In entrambi i casi, ovviamente, il riconoscimento del beneficio (per intero o pro rata temporis) può avvenire previa disapplicazione della disciplina nazionale, in contrasto con l'art. 4, punto 1, dell'Accordo quadro.
Dunque, per ciascuno degli aa.ss. caratterizzati da periodi di servizio di durata complessivamente inferiore a quella sopra indicata (gg. 150 circa), il docente ha diritto - quantificata in
302 giorni la durata delle supplenze “annuali” (sull'organico di fatto) di minor durata, dunque da utilizzarsi quale parametro di riferimento per il calcolo pro rata temporis - a tanti trecentoduesimi della somma complessiva (euro 500,00) spettante per a.s., quanti sono i giorni di durata delle supplenze svolte nello stesso a.s.
Applicando tale parametro di riferimento, deve ritenersi che la posizione della ricorrente vada così riassunta: Parte_1
- per l'a.s. 2021/2022 in cui la ricorrente ha svolto 104 giorni ha diritto al riconoscimento della somma di euro 172,18 (1/302x500x104)
- per l'a.s. 2022/2023 la ricorrente ha diritto al riconoscimento integrale della carta del docente
CO 3. Una volta accertato l'inadempimento del , debbono esaminarsi i rimedi esperibili dai lavoratori a termine.
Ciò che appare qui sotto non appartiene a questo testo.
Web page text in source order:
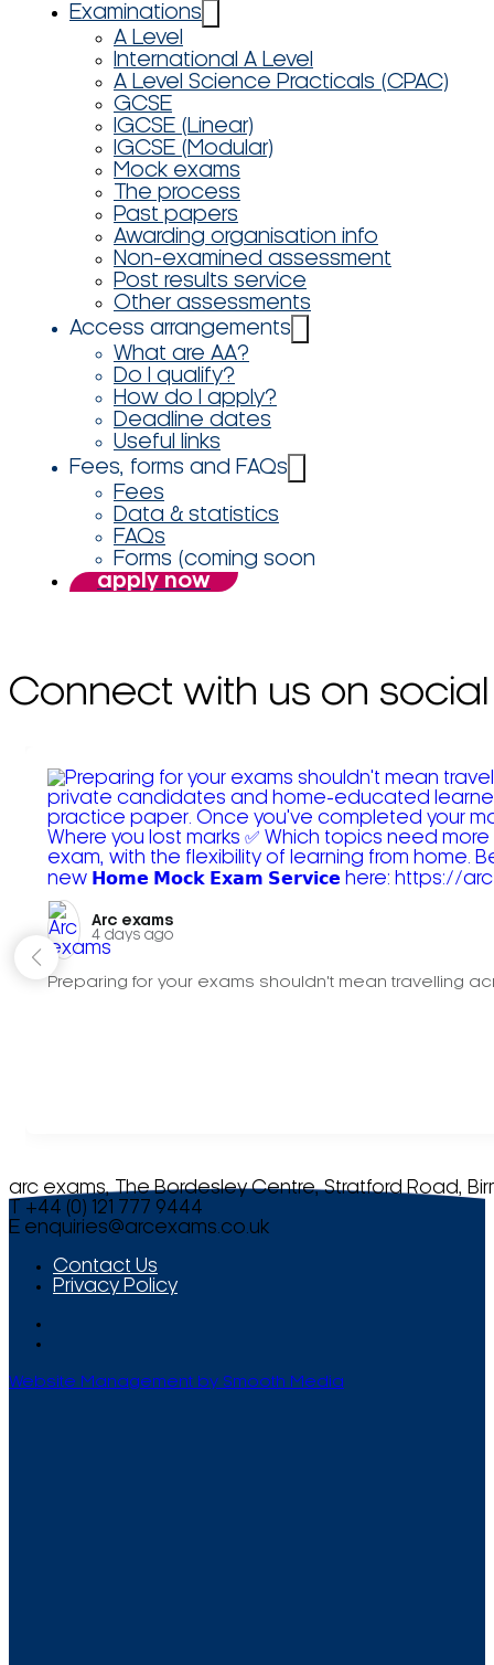
Examinations
A Level
International A Level
A Level Science Practicals (CPAC)
GCSE
IGCSE (Linear)
IGCSE (Modular)
Mock exams
The process
Past papers
Awarding organisation info
Non-examined assessment
Post results service
Other assessments
Access arrangements
What are AA?
Do I qualify?
How do I apply?
Deadline dates
Useful links
Fees, forms and FAQs
Fees
Data & statistics
FAQs
Forms (coming soon
apply now
Connect with us on social
Arc exams️
4 days ago
Preparing for your exams shouldn't mean travelling
arc exams, The Bordesley Centre, Stratford Road,
T +44 (0) 121 777 9444
E enquiries@arcexams.co.uk
Contact Us
Privacy Policy
Website Management by Smooth Media
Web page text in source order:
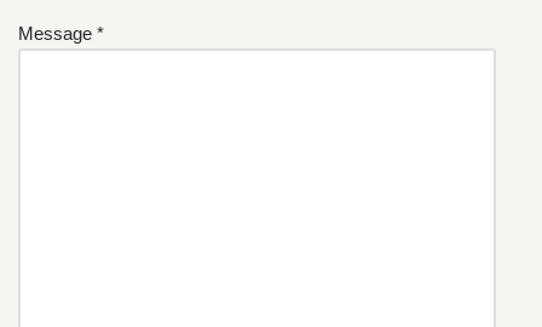
Message *
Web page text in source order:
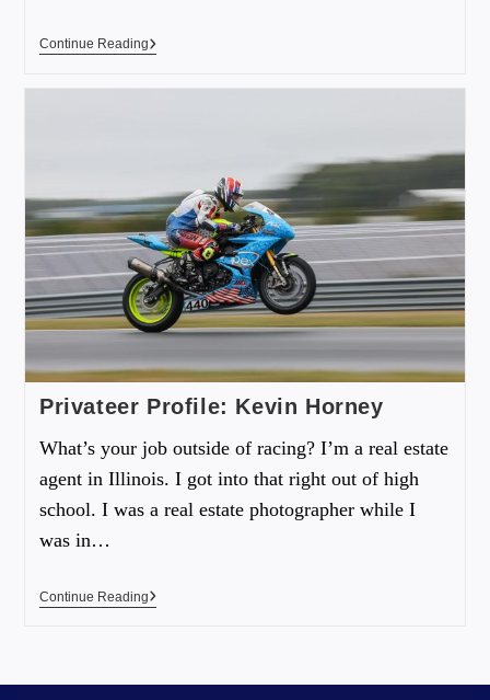
Continue Reading
Privateer Profile: Kevin Horney
What’s your job outside of racing? I’m a real estate
agent in Illinois. I got into that right out of high
school. I was a real estate photographer while I
was in…
Continue Reading
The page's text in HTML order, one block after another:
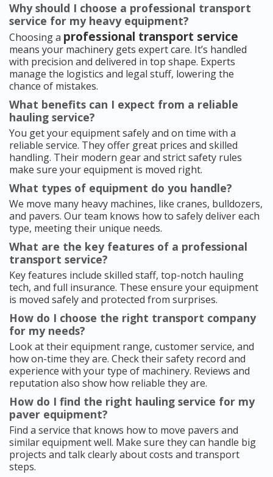
Why should I choose a professional transport
service for my heavy equipment?
Choosing a professional transport service
means your machinery gets expert care. It’s handled
with precision and delivered in top shape. Experts
manage the logistics and legal stuff, lowering the
chance of mistakes.
What benefits can I expect from a reliable
hauling service?
You get your equipment safely and on time with a
reliable service. They offer great prices and skilled
handling. Their modern gear and strict safety rules
make sure your equipment is moved right.
What types of equipment do you handle?
We move many heavy machines, like cranes, bulldozers,
and pavers. Our team knows how to safely deliver each
type, meeting their unique needs.
What are the key features of a professional
transport service?
Key features include skilled staff, top-notch hauling
tech, and full insurance. These ensure your equipment
is moved safely and protected from surprises.
How do I choose the right transport company
for my needs?
Look at their equipment range, customer service, and
how on-time they are. Check their safety record and
experience with your type of machinery. Reviews and
reputation also show how reliable they are.
How do I find the right hauling service for my
paver equipment?
Find a service that knows how to move pavers and
similar equipment well. Make sure they can handle big
projects and talk clearly about costs and transport
steps.
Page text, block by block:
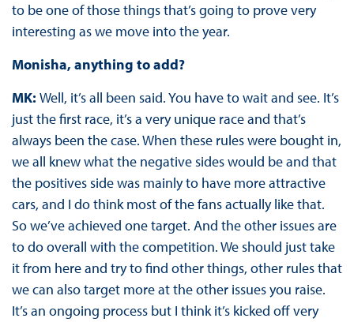
to be one of those things that’s going to prove very
interesting as we move into the year.
Monisha, anything to add?
MK: Well, it’s all been said. You have to wait and see. It’s
just the first race, it’s a very unique race and that’s
always been the case. When these rules were bought in,
we all knew what the negative sides would be and that
the positives side was mainly to have more attractive
cars, and I do think most of the fans actually like that.
So we’ve achieved one target. And the other issues are
to do overall with the competition. We should just take
it from here and try to find other things, other rules that
we can also target more at the other issues you raise.
It’s an ongoing process but I think it’s kicked off very
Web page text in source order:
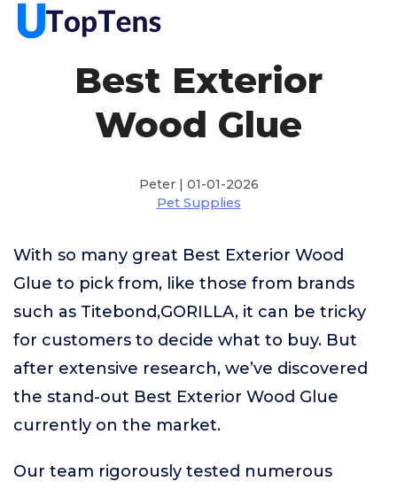
Best Exterior
Wood Glue
Peter | 01-01-2026
Pet Supplies
With so many great Best Exterior Wood
Glue to pick from, like those from brands
such as Titebond,GORILLA, it can be tricky
for customers to decide what to buy. But
after extensive research, we’ve discovered
the stand-out Best Exterior Wood Glue
currently on the market.
Our team rigorously tested numerous
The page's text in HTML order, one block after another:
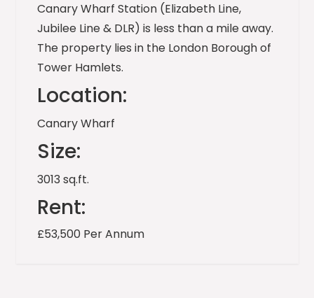
Canary Wharf Station (Elizabeth Line,
Jubilee Line & DLR) is less than a mile away.
The property lies in the London Borough of
Tower Hamlets.
Location:
Canary Wharf
Size:
3013 sq.ft.
Rent:
£53,500 Per Annum
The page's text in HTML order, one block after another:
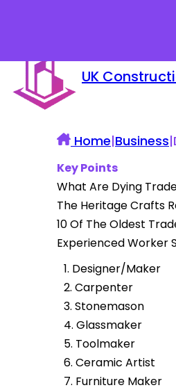
UK
Home|Business|
Key Points
What Are Dying
The Heritage Crafts
10 Of The Oldest
Experienced Worker
1. Designer/Maker
2. Carpenter
3. Stonemason
4. Glassmaker
5. Toolmaker
6. Ceramic Artist
7. Furniture Maker

Ha chiarito la S.C., al riguardo, che:
-l'azione consentita al lavoratore, in generale, è l'“azione di adempimento in forma specifica, mediante attribuzione della Carta Docente, per un importo pari al valore che spettava e con funzionamento secondo il sistema attuativo proprio dello specifico bonus in esame”; “oltre interessi o rivalutazione, ai sensi dell'art. 22, comma 36, della L. n. 724 del 1994, dalla data del diritto all'accredito alla concreta attribuzione”;
-la carta è attribuita ed utilizzabile secondo le modalità previste in via generale, senza che vi ostino la mancanza di tempestiva domanda e la decadenza biennale generalmente prevista;
- ai fini dell'adempimento, non osta il fatto che la carta sia richiesta per periodi precedenti d'insegnamento, dovendo comunque l'Amministrazione “dare accesso al portale” agli aventi diritto, al fine di provvedere al “pagamento”;
-il diritto alla prestazione si converte in diritto al risarcimento del danno, secondo i principi generali, solo in caso d'impossibilità della prestazione o di carenza d'interesse in capo alle parti del rapporto;
-l'interesse all'adempimento del lavoratore permane finché “sia ancora interno al sistema CO educativo scolastico”; del pari permane, in tali casi, l'interesse del all'adempimento con modalità specifiche;
-la cessazione dal servizio comporta l'estinzione del diritto alla carta “per ragioni intrinsecamente connesse con la struttura dell'obbligazione 'di scopo'”,
-“… rispetto al personale precario, la nozione di 'cessazione' va evidentemente adattata, perché altrimenti si dovrebbe dire che, con la cessazione della supplenza, cessando anche il servizio, non resti altro percorso che quello risarcitorio. Così però non è… poiché la Carta può comunque essere utilizzata nell'arco del biennio, ciò significa che, se anche, nell'anno successivo, a quel docente non fosse attribuita una supplenza, egli potrebbe ancora fruire di quanto accreditato in suo favore. Ciò è conseguenza del fatto che la cessazione della supplenza di regola non significa uscita dal sistema scolastico”;
-“[a]nalogamente, l'effetto estintivo, nel caso di docenti precari a cui la Carta non sia stata tempestivamente attribuita, va definito in modo diverso. Il ragionamento va condotto tenendo conto appunto del nesso tra Carta e formazione. Tale nesso, se, per i docenti di ruolo, giustifica l'estinzione del diritto alla fruizione del bonus quando il servizio venga meno, nel caso di docenti precari cui la
Carta non sia stata attribuita tempestivamente, impone di connettere l'effetto estintivo non all'ultimarsi della supplenza, ma alla fuoriuscita di essi dal sistema scolastico”; con venir meno dell'interesse bilaterale alla formazione;
-“[q]uindi, se il docente precario che, in una certa annualità, abbia maturato il diritto alla
Carta, resti iscritto nelle graduatorie (ad esaurimento, provinciali o di istituto) per le supplenze e, eventualmente, riceva anche incarichi di supplenza, permane l'inserimento nel sistema scolastico che giustifica l'esercizio del diritto all'adempimento ed ancor più se poi egli transiti in ruolo. Al contrario, se un tale docente, dopo l'annualità in cui è maturato il diritto alla Carta, sia cancellato dalle graduatorie, il diritto all'adempimento cessa con tale cancellazione, per fuoriuscita dal sistema scolastico”;
-l'uscita deve essere valutata al momento della pronuncia, trattandosi di “distinguo [che] attiene al merito”;
Nel caso di specie, come sopra evidenziato, tutti i ricorrenti risultano ad oggi presenti nel sistema scolastico.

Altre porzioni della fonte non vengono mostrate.